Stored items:
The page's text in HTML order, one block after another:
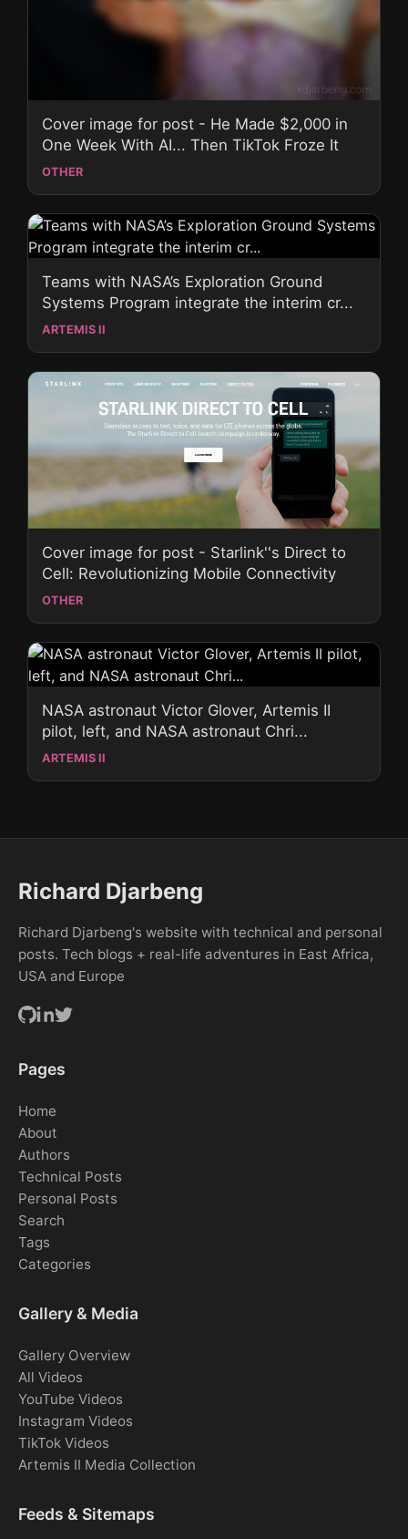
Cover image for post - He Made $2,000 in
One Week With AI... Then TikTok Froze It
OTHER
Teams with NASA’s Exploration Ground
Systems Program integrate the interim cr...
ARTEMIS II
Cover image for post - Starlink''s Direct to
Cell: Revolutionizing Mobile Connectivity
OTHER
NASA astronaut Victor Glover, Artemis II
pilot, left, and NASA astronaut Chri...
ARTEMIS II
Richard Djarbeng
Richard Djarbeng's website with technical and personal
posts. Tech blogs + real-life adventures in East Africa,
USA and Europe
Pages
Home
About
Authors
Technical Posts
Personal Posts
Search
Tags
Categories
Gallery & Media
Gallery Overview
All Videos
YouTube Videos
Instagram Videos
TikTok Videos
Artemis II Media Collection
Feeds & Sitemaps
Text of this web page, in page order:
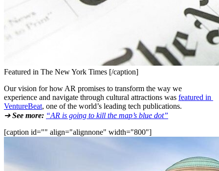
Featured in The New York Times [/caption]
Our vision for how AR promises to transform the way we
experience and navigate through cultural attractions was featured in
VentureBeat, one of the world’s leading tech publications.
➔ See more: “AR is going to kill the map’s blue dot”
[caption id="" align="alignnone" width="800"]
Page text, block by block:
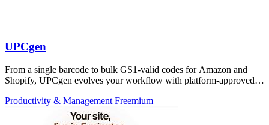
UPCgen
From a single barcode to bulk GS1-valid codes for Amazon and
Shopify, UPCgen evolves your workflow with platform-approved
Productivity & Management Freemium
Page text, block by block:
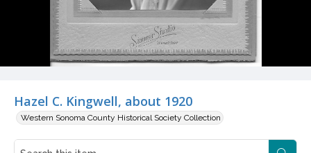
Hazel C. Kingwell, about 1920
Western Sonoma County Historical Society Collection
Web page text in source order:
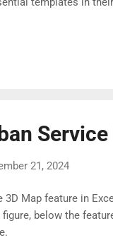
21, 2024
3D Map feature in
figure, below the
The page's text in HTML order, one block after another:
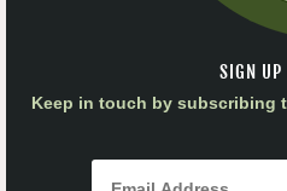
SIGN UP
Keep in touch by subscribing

- [TASK DESCRIPTION]:
All entries need to be duplicated exactly, apart from the images.

- [TASK OUTPUT]:
The page's text in HTML order, one block after another:
Cover image for post - He Made $2,000 in
One Week With AI... Then TikTok Froze It
OTHER
Teams with NASA’s Exploration Ground
Systems Program integrate the interim cr...
ARTEMIS II
Cover image for post - Starlink''s Direct to
Cell: Revolutionizing Mobile Connectivity
OTHER
NASA astronaut Victor Glover, Artemis II
pilot, left, and NASA astronaut Chri...
ARTEMIS II
Richard Djarbeng
Richard Djarbeng's website with technical and personal
posts. Tech blogs + real-life adventures in East Africa,
USA and Europe
Pages
Home
About
Authors
Technical Posts
Personal Posts
Search
Tags
Categories
Gallery & Media
Gallery Overview
All Videos
YouTube Videos
Instagram Videos
TikTok Videos
Artemis II Media Collection
Feeds & Sitemaps
Text of this web page, in page order:
Featured in The New York Times [/caption]
Our vision for how AR promises to transform the way we
experience and navigate through cultural attractions was featured in
VentureBeat, one of the world’s leading tech publications.
➔ See more: “AR is going to kill the map’s blue dot”
[caption id="" align="alignnone" width="800"]
Page text, block by block:
UPCgen
From a single barcode to bulk GS1-valid codes for Amazon and
Shopify, UPCgen evolves your workflow with platform-approved
Productivity & Management Freemium
Page text, block by block:
Hazel C. Kingwell, about 1920
Western Sonoma County Historical Society Collection
Web page text in source order:
21, 2024
3D Map feature in
figure, below the
The page's text in HTML order, one block after another:
SIGN UP
Keep in touch by subscribing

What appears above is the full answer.